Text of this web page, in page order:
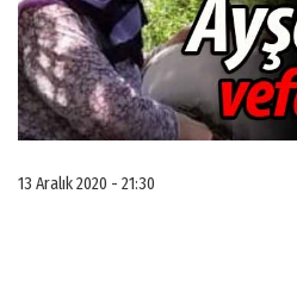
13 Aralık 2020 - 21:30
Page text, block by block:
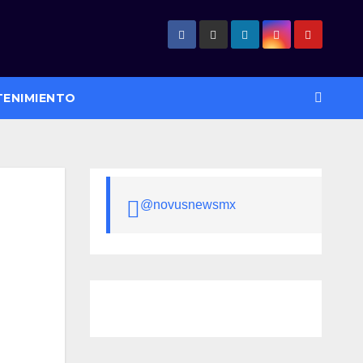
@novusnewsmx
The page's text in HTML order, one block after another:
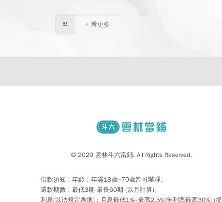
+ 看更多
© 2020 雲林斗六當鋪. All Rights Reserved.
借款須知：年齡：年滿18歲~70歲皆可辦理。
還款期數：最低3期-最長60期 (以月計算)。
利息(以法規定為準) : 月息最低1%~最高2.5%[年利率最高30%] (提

● **Activity**
In your copy, restate the data above word for word but leave out any picture.

● **Task output**
Text of this web page, in page order:
13 Aralık 2020 - 21:30
Page text, block by block:
@novusnewsmx
The page's text in HTML order, one block after another:
+ 看更多
© 2020 雲林斗六當鋪. All Rights Reserved.
借款須知：年齡：年滿18歲~70歲皆可辦理。
還款期數：最低3期-最長60期 (以月計算)。
利息(以法規定為準) : 月息最低1%~最高2.5%[年利率最高30%] (提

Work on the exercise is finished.